The entire package is divided into five digestible sections, most of them no longer than two minutes. In “Cotton,” we learn that the United States exports more cotton than any other country in the world, thanks to a potent combination of superior harvest-and-ginning technology—”essentially, giant robots”—and lab-designed seed. The farm Planet Money visited grows enough cotton in a single year to make 9 million T-shirts—or a T-shirt for every single person in New York City.

The entire package is divided into five digestible sections, most of them no longer than two minutes.

“Machines” compares the formula for spinning yarn to the recipe for Coke, a closely guarded secret that has to meet dozens of specifications, including thickness, tenacity, amount of twist, and the direction of twist. At Jockey’s fabric mill in Indonesia, the team finds a rare “sweet spot” in the middle of the global T-shirt trade. Although wages are lower in the Southeast Asian nation than they are in developed countries, Indonesia has the benefit of an educated workforce, inexpensive yet reliable electricity, and a relatively stable government.

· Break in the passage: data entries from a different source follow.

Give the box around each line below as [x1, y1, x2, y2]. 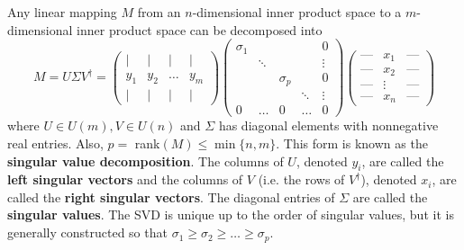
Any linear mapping [7, 3, 117, 21]
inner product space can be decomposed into [77, 20, 323, 39]
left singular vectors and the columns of [7, 170, 243, 189]
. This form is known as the [276, 133, 428, 152]
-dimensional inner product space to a [192, 3, 402, 21]
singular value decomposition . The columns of [7, 151, 284, 170]
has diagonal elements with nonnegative [218, 116, 439, 135]
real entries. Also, [7, 133, 104, 152]
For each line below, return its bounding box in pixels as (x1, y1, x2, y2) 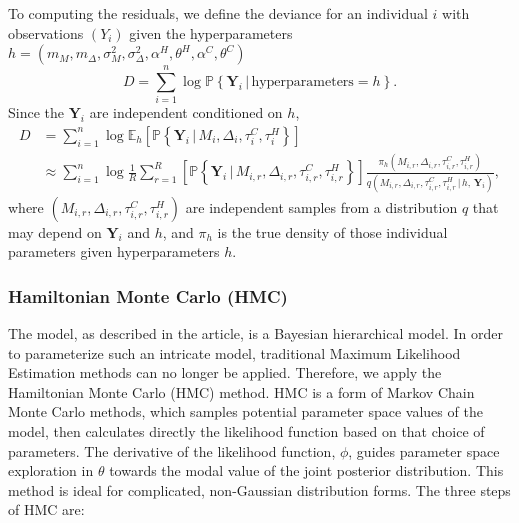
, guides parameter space (348, 440, 500, 461)
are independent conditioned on (89, 102, 283, 123)
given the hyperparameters (129, 22, 293, 43)
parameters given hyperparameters (8, 241, 220, 262)
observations (8, 22, 84, 43)
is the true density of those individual (217, 221, 448, 242)
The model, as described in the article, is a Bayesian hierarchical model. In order (8, 323, 503, 343)
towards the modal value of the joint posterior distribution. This (109, 460, 504, 481)
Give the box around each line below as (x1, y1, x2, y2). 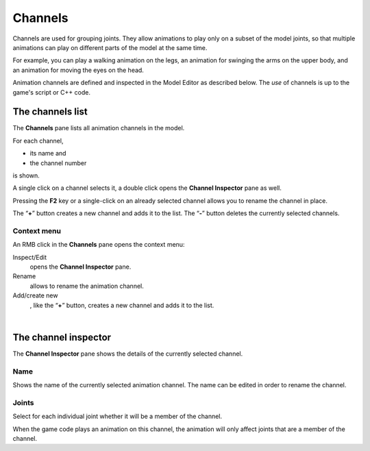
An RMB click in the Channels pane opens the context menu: (12, 241, 185, 249)
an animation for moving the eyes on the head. (12, 66, 144, 74)
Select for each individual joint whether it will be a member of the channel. (12, 412, 223, 421)
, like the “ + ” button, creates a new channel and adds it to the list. (29, 301, 214, 309)
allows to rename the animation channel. (29, 282, 144, 290)
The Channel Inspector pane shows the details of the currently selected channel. (12, 350, 243, 358)
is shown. (12, 171, 40, 180)
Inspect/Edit (12, 253, 47, 261)
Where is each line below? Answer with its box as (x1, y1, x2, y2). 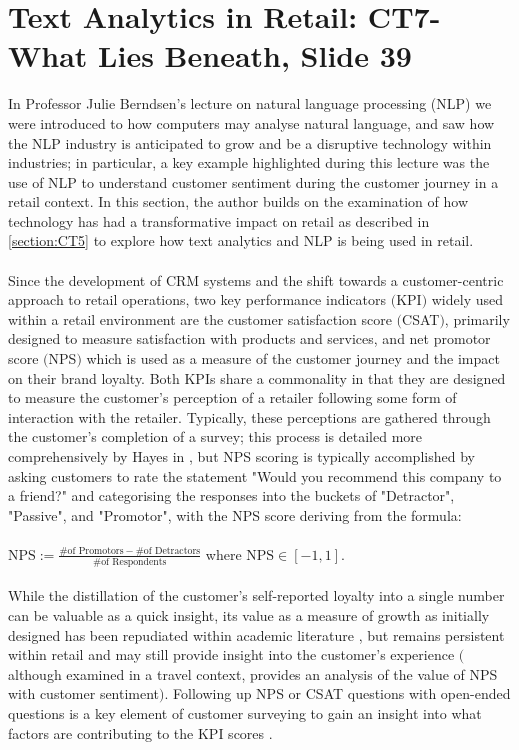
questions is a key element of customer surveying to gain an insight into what (8, 702, 482, 723)
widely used (431, 289, 503, 310)
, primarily (444, 308, 510, 329)
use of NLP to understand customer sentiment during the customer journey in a (8, 171, 499, 192)
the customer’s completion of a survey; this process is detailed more (8, 426, 423, 447)
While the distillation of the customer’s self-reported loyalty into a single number (8, 585, 505, 606)
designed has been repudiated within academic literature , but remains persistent (8, 624, 505, 645)
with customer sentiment (8, 683, 160, 704)
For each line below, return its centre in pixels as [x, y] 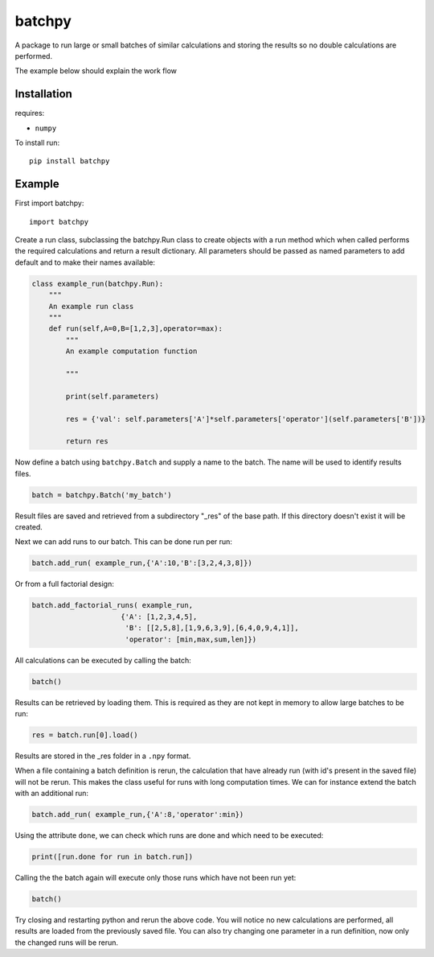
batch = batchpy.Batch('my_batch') [102, 495]
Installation [43, 94]
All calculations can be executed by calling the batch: [103, 660]
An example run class [91, 306]
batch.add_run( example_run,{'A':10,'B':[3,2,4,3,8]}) [142, 563]
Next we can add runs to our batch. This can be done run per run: [124, 542]
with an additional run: [51, 794]
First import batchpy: [49, 203]
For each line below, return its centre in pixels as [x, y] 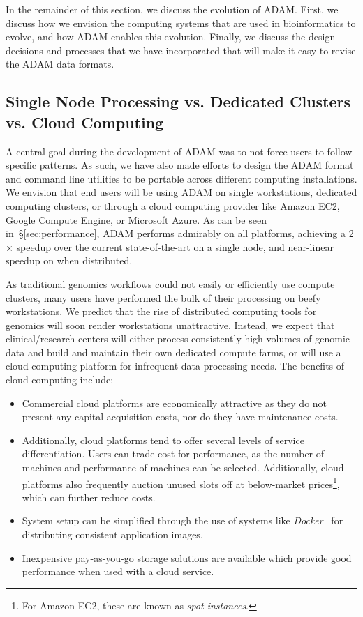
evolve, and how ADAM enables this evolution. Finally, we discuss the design [171, 37]
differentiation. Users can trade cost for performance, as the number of [173, 454]
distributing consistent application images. [112, 534]
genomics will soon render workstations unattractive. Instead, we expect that [170, 325]
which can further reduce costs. [89, 497]
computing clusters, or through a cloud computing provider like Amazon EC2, [173, 205]
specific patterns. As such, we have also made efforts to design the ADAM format [180, 165]
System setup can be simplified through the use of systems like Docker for [183, 520]
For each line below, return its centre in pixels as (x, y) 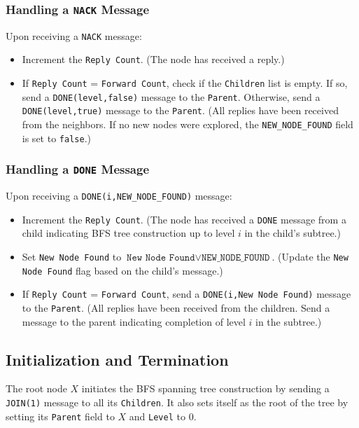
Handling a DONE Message (78, 169)
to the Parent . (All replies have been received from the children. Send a (176, 308)
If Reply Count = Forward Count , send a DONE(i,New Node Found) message (186, 294)
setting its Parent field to (60, 416)
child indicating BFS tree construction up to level (128, 233)
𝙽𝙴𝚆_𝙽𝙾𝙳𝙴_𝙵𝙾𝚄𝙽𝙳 (235, 258)
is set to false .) (56, 138)
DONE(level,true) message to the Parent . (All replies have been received (180, 110)
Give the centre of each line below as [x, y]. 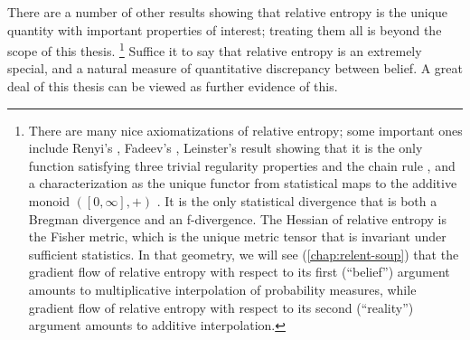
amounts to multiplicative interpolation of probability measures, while [222, 289]
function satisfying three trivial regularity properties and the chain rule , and [242, 165]
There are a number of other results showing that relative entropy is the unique [228, 12]
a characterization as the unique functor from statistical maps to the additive [243, 183]
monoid [49, 201]
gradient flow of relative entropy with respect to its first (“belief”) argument [239, 272]
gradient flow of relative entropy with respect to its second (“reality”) [221, 307]
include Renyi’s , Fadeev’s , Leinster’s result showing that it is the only [226, 148]
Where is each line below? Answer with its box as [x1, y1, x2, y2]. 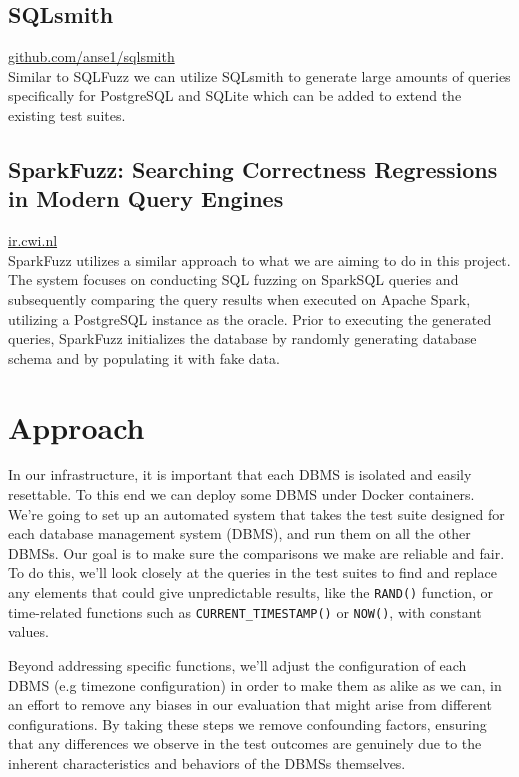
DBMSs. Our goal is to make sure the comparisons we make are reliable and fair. [8, 542, 505, 563]
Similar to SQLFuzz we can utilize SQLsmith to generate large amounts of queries [8, 65, 511, 86]
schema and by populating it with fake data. [8, 347, 280, 368]
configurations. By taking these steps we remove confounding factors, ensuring [8, 713, 487, 734]
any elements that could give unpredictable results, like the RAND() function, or [8, 582, 494, 603]
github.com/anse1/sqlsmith [8, 46, 175, 67]
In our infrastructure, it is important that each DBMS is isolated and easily [8, 464, 472, 485]
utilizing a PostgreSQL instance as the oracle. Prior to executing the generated [8, 308, 492, 329]
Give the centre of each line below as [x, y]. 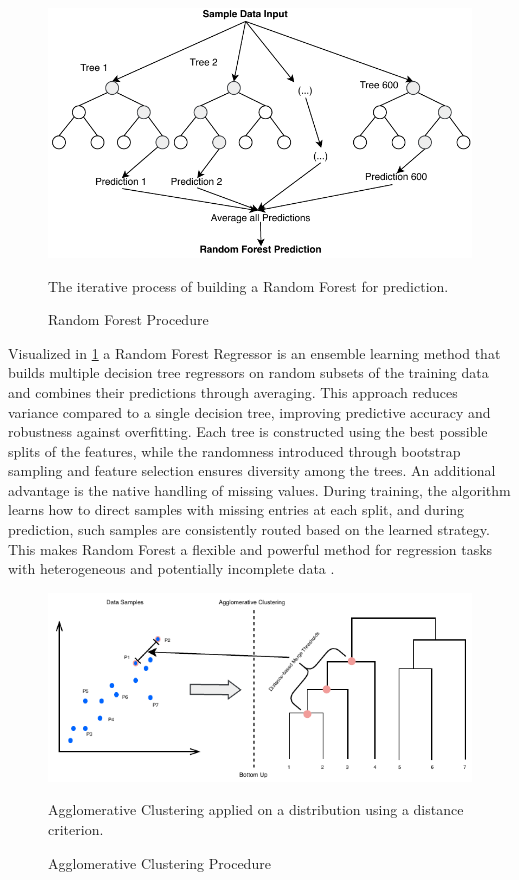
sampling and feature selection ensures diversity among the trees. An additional [252, 470]
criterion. [76, 828]
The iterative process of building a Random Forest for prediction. [248, 285]
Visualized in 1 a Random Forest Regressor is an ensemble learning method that [254, 352]
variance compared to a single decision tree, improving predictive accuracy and [249, 411]
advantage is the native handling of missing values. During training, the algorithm [259, 489]
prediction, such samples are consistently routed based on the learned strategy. [249, 529]
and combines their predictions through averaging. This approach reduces [233, 391]
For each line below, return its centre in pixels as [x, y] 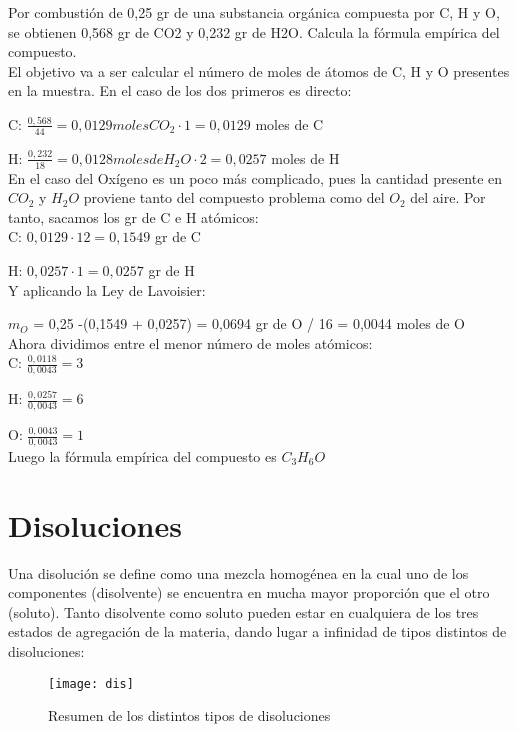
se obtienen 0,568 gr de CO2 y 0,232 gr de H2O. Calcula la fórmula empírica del [254, 31]
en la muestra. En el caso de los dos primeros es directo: [180, 90]
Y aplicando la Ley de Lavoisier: [107, 289]
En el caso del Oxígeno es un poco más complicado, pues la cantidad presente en [255, 177]
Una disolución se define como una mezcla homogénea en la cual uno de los [238, 572]
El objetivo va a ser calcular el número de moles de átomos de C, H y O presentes [259, 70]
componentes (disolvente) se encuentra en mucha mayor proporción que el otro [249, 592]
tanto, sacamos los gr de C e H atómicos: [133, 216]
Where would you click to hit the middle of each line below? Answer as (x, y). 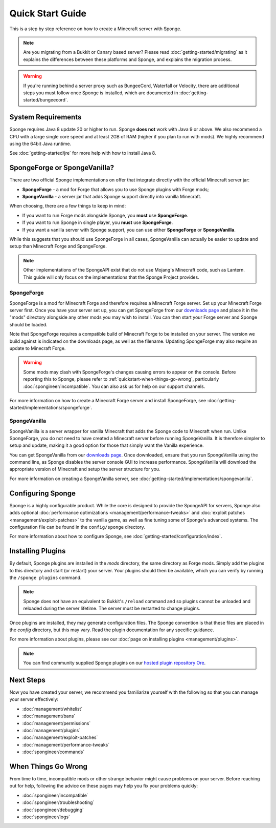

“People” takes us to Bangladesh (in the case of the men’s T-shirt) and Colombia (for the women’s T-shirt), where we meet two women with similar jobs but strikingly different lives. Bangladesh is vastly poorer than Colombia, and the role the garment industry plays in the lives of its four million workers is deeply flawed. In Colombia, a voiceover says, the garment industry is just an industry. In Bangladesh, however, it’s a social upheaval, filled with more risks that possibilities.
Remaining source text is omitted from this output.